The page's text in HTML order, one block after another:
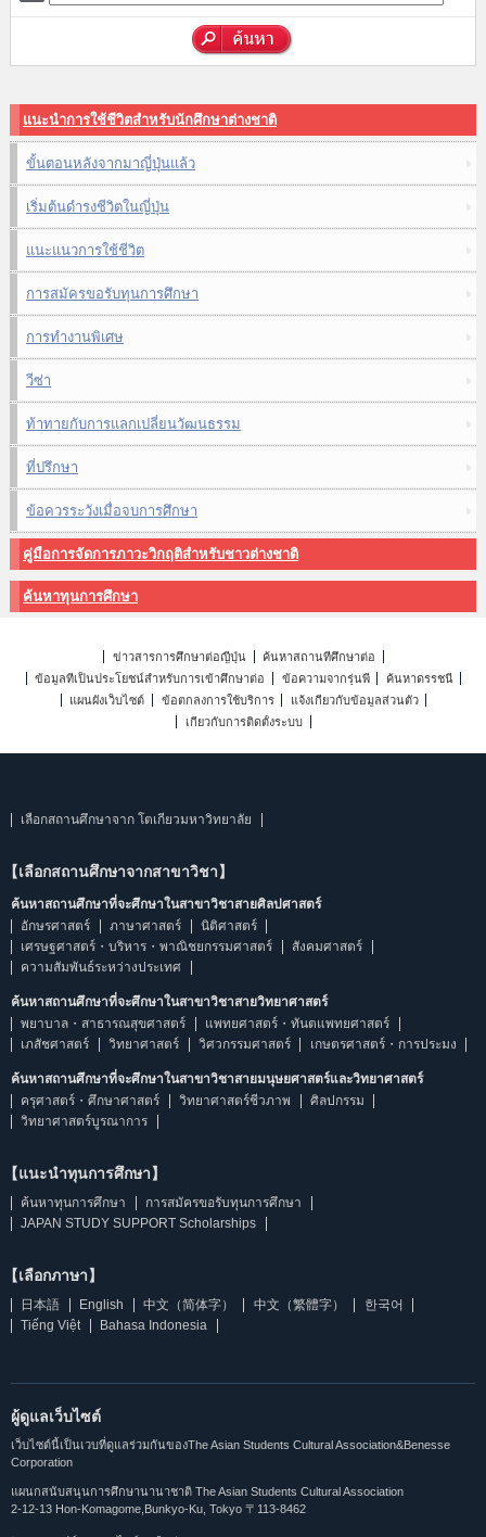
แนะนำการใช้ชีวิตสำหรับนักศึกษาต่างชาติ
ขั้นตอนหลังจากมาญี่ปุ่นแล้ว
เริ่มต้นดำรงชีวิตในญี่ปุ่น
แนะแนวการใช้ชีวิต
การสมัครขอรับทุนการศึกษา
การทำงานพิเศษ
วีซ่า
ท้าทายกับการแลกเปลี่ยนวัฒนธรรม
ที่ปรึกษา
ข้อควรระวังเมื่อจบการศึกษา
คู่มือการจัดการภาวะวิกฤติสำหรับชาวต่างชาติ
ค้นหาทุนการศึกษา
ข่าวสารการศึกษาต่อญี่ปุ่น
ค้นหาสถานที่ศึกษาต่อ
ข้อมูลที่เป็นประโยชน์สำหรับการเข้าศึกษาต่อ
ข้อความจากรุ่นพี่
ค้นหาดรรชนี
แผนผังเว็บไซต์
ข้อตกลงการใช้บริการ
แจ้งเกี่ยวกับข้อมูลส่วนตัว
เกี่ยวกับการติดตั้งระบบ
เลือกสถานศึกษาจาก โตเกียวมหาวิทยาลัย
【เลือกสถานศึกษาจากสาขาวิชา】
ค้นหาสถานศึกษาที่จะศึกษาในสาขาวิชาสายศิลปศาสตร์
อักษรศาสตร์
ภาษาศาสตร์
นิติศาสตร์
เศรษฐศาสตร์・บริหาร・พาณิชยกรรมศาสตร์
สังคมศาสตร์
ความสัมพันธ์ระหว่างประเทศ
ค้นหาสถานศึกษาที่จะศึกษาในสาขาวิชาสายวิทยาศาสตร์
พยาบาล・สาธารณสุขศาสตร์
แพทยศาสตร์・ทันตแพทยศาสตร์
เภสัชศาสตร์
วิทยาศาสตร์ วิศวกรรมศาสตร์ เกษตรศาสตร์・การประมง
ค้นหาสถานศึกษาที่จะศึกษาในสาขาวิชาสายมนุษยศาสตร์และวิทยาศาสตร์
ครุศาสตร์・ศึกษาศาสตร์
วิทยาศาสตร์ชีวภาพ
ศิลปกรรม
วิทยาศาสตร์บูรณาการ
【แนะนำทุนการศึกษา】
ค้นหาทุนการศึกษา
การสมัครขอรับทุนการศึกษา
JAPAN STUDY SUPPORT Scholarships
【เลือกภาษา】
日本語 English 中文（简体字） 中文（繁體字）
한국어
Tiếng Việt
Bahasa Indonesia
ผู้ดูแลเว็บไซต์
เว็บไซต์นี้เป็นเวบที่ดูแลร่วมกันของThe Asian Students Cultural Association&Benesse
Corporation
แผนกสนับสนุนการศึกษานานาชาติ The Asian Students Cultural Association
2-12-13 Hon-Komagome,Bunkyo-Ku, Tokyo 〒113-8462
....
• _REQUIRED WORK_
Your answer must be one number: the count of lines in the entries that contain the string "างชาต".

• _OUTPUT FOR THIS EXERCISE_
2